Randomized encoding of combinational and sequential logic for resistance to hardware Trojans

Globalization of micro-chip fabrication has opened a new avenue of cyber-crime. It is now possible to insert hardware Trojans directly into a chip during the manufacturing process. These hardware Trojans are capable of destroying a chip, reducing performance or even capturing sensitive data. To date, defensive methods have focused on detection of the Trojan circuitry or prevention through design for security methods. This dissertation presents a shift away from prevention and detection to a design methodology wherein one no longer cares if a Trojan is present or not. The Randomized Encoding of Combinational Logic for Resistance to Data Leakage or RECORD process is presented in the first of three papers. This chip design process utilizes dual rail encoding and Quilt Packaging to create a secure combinational design that can resist data leakage even when the full design is known to an attacker. This is done with only a 2.28x-2.33 x area increase and 1.7x-2.24x increase in power. The second paper describes a new method, Sequential RECORD, which introduces additional randomness and moves to 3D split manufacturing to isolate the secure areas of the design.
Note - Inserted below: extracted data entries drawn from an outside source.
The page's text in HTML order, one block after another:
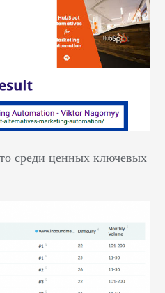
среди ценных ключевых
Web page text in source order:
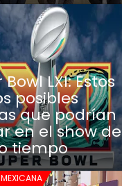
LXI: Estos
posibles
que podrían
en el show de
tiempo
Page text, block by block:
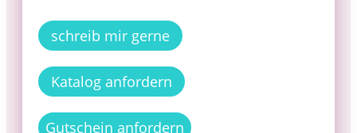
schreib mir gerne
Katalog anfordern
Gutschein anfordern
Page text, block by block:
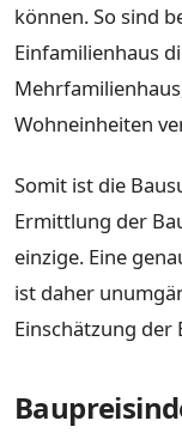
können. So sind
Einfamilienhaus
Wohneinheiten
Somit ist die
Ermittlung der
einzige. Eine
ist daher
Einschätzung der
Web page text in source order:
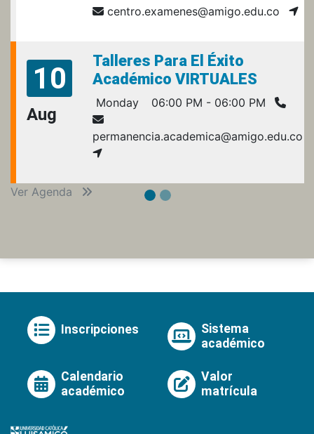
centro.examenes@amigo.edu.co
10
Aug
Talleres Para El Éxito
Académico VIRTUALES
Monday 06:00 PM - 06:00 PM
permanencia.academica@amigo.edu.co
Ver Agenda
Inscripciones
Sistema
académico
Calendario
académico
Valor
matrícula
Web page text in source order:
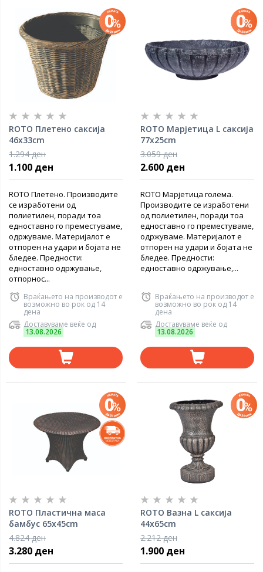
ROTO Плетено саксија
46x33cm
1.294 ден
1.100 ден
ROTO Плетено. Производите
се изработени од
полиетилен, поради тоа
едноставно го преместуваме,
одржуваме. Материјалот е
отпорен на удари и бојата не
бледее. Предности:
едноставно одржување,
отпорнос...
Враќањето на производот е
возможно во рок од 14
дена
Доставуваме веќе од
13.08.2026
ROTO Марјетица L саксија
77x25cm
3.059 ден
2.600 ден
ROTO Марјетица голема.
Производите се изработени
од полиетилен, поради тоа
едноставно го преместуваме,
одржуваме. Материјалот е
отпорен на удари и бојата не
бледее. Предности:
едноставно одржување,...
Враќањето на производот е
возможно во рок од 14
дена
Доставуваме веќе од
13.08.2026
ROTO Пластична маса
бамбус 65x45cm
4.824 ден
3.280 ден
ROTO Вазна L саксија
44x65cm
2.212 ден
1.900 ден
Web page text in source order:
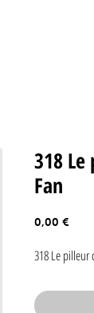
318
Fan
0,00 €
318 Le pilleur
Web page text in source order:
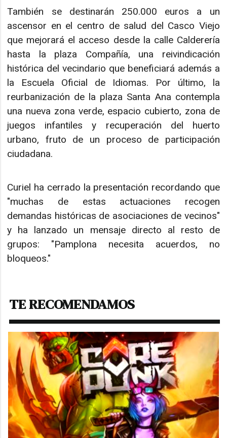
También se destinarán 250.000 euros a un
ascensor en el centro de salud del Casco Viejo
que mejorará el acceso desde la calle Calderería
hasta la plaza Compañía, una reivindicación
histórica del vecindario que beneficiará además a
la Escuela Oficial de Idiomas. Por último, la
reurbanización de la plaza Santa Ana contempla
una nueva zona verde, espacio cubierto, zona de
juegos infantiles y recuperación del huerto
urbano, fruto de un proceso de participación
ciudadana.
Curiel ha cerrado la presentación recordando que
"muchas de estas actuaciones recogen
demandas históricas de asociaciones de vecinos"
y ha lanzado un mensaje directo al resto de
grupos: "Pamplona necesita acuerdos, no
bloqueos."
TE RECOMENDAMOS
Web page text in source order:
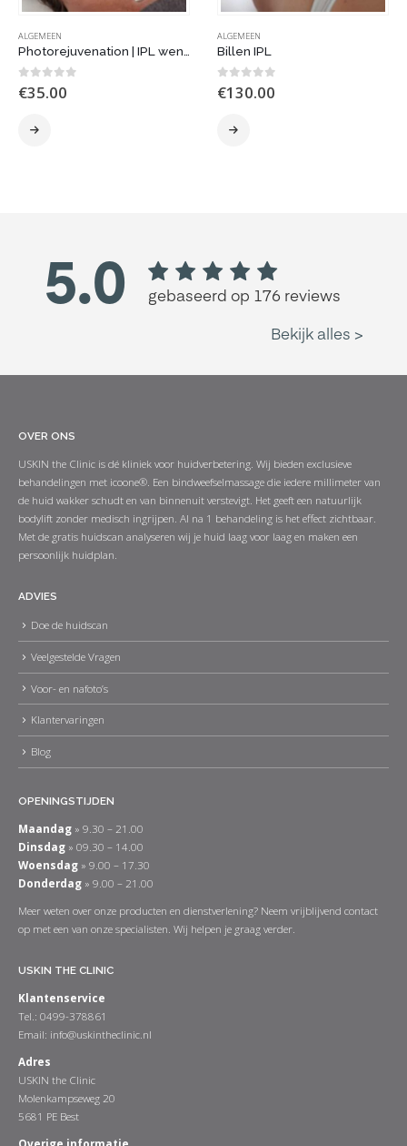
ALGEMEEN
Photorejuvenation | IPL wenkbrauwen tussenstuk
0out of 5
€35.00
ALGEMEEN
Billen IPL
0out of 5
€130.00
OVER ONS
USKIN the Clinic is dé kliniek voor huidverbetering. Wij bieden exclusieve
behandelingen met icoone®. Een bindweefselmassage die iedere millimeter van
de huid wakker schudt en van binnenuit verstevigt. Het geeft een natuurlijk
bodylift zonder medisch ingrijpen. Al na 1 behandeling is het effect zichtbaar.
Met de gratis huidscan analyseren wij je huid laag voor laag en maken een
persoonlijk huidplan.
ADVIES
Doe de huidscan
Veelgestelde Vragen
Voor- en nafoto’s
Klantervaringen
Blog
OPENINGSTIJDEN
Maandag » 9.30 – 21.00
Dinsdag » 09.30 – 14.00
Woensdag » 9.00 – 17.30
Donderdag » 9.00 – 21.00
Meer weten over onze producten en dienstverlening? Neem vrijblijvend contact
op met een van onze specialisten. Wij helpen je graag verder.
USKIN THE CLINIC
Klantenservice
Tel.: 0499-378861
Email: info@uskintheclinic.nl
Adres
USKIN the Clinic
Molenkampseweg 20
5681 PE Best
Overige informatie

Sequential RECORD is shown to work with 3.75x area overhead and 4.5x power increase with a 3% reduction in slack. Finally, the RECORD concept is refined into a Time Division Multiplexed (TDM) version in the third paper, which reduces area and power overhead by 63% and 56% respectively. A method to safely utilize commercial chips based on the TDM RECORD concept is also demonstrated. This method allows the commercial chip to be operated safely without modification at the cost of latency, which increases by 3.9x --Abstract, page iv

Polynomial Timed Reductions to Solve Computer Security Problems in Access Control, Ethereum Smart Contract, Cloud VM Scheduling, and Logic Locking.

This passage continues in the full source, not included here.